Mangle instances flow forward, never backward. They live only in the chat-emitted log block (which flows into the corpus). They do not go into any SKILL.md, AGENTS.md, README.md, GitHub issue body, commit message, or other artifact that gets loaded as context or re-indexed.

Reason: SKILL.md descriptions load into every session's context, so listing mangled tokens there teaches the model to expect the mangles as canonical. repo-recall full-text-indexes those files too, so the mangles would appear as false-positive hits when the asker searches for real voice-mangle events.

This invariant was learned the hard way in-session 2026-05-20 across two scrub commits (private agentic-os-kai and public coilysiren/agentic-os).

Status

Live as of 2026-05-20.

  • Loop 1: detection and corpus indexing live. Synthesis-to-Wispr-Flow step is manual.
  • Loop 2: corpus signal already present in session JSONL; asker side not yet built. The lowest-friction next step is a one-off frequency analysis to seed the first batch of Snippets proposals.
  • Intervention 3: confirmed available in Wispr Flow today; Kai needs to toggle Auto Cleanup off for technical contexts.

The ten-round empirical test that motivated the three-way split is captured in repo-recall's session corpus.

Open questions

  • Does Wispr Flow ship an MCP? Lobbying in progress.
  • For Loop 2: what frequency threshold makes a phrase Snippet-worthy? Probably tunable downstream; the asker can present candidates with frequency counts and let Kai pick.
  • For Loop 2: what trigger-phrase generation strategy works best? Short literal abbreviations? User-chosen mnemonics? Asker-proposed candidates?
  • For Intervention 3: does Wispr Flow's Auto Cleanup expose per-app behavior, or only global? Per-app would close the catastrophic-hallucination category without requiring Kai to toggle on every context switch.
  • Cross-session deduplication for Loop 1: who decides when a given (mangled, intended) pair has been "learned" by Wispr Flow and stops appearing? Likely the asker, not the detector.
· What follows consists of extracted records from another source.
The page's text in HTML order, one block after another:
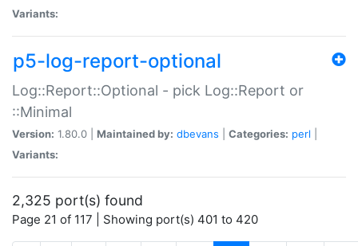
Variants:
p5-log-report-optional
Log::Report::Optional - pick Log::Report or
::Minimal
Version: 1.80.0 | Maintained by: dbevans Categories: perl
Variants:
2,325 port(s) found
Page 21 of 117 | Showing port(s) 401 to 420
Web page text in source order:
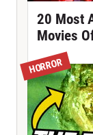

The reshaped Tanay conversation

Originally framed as "let our agent feed your dictionary" — a single big ask. The empirical test plus the docs read reshaped it into three smaller, sharper asks:

  1. Per-app Auto Cleanup (off in terminal/code apps, on in messaging). Closes the catastrophic-hallucination category without needing any learning loop at all.
  2. Snippets API or import format so an agent can write Snippets files programmatically. Loop 2's high-leverage sink.
  3. Dev-products list extension — Wispr Flow already auto-recognizes "Supabase, Cloudflare, Vercel". Open this internal list to per-user additions. Smaller, sharper version of the original dictionary ask.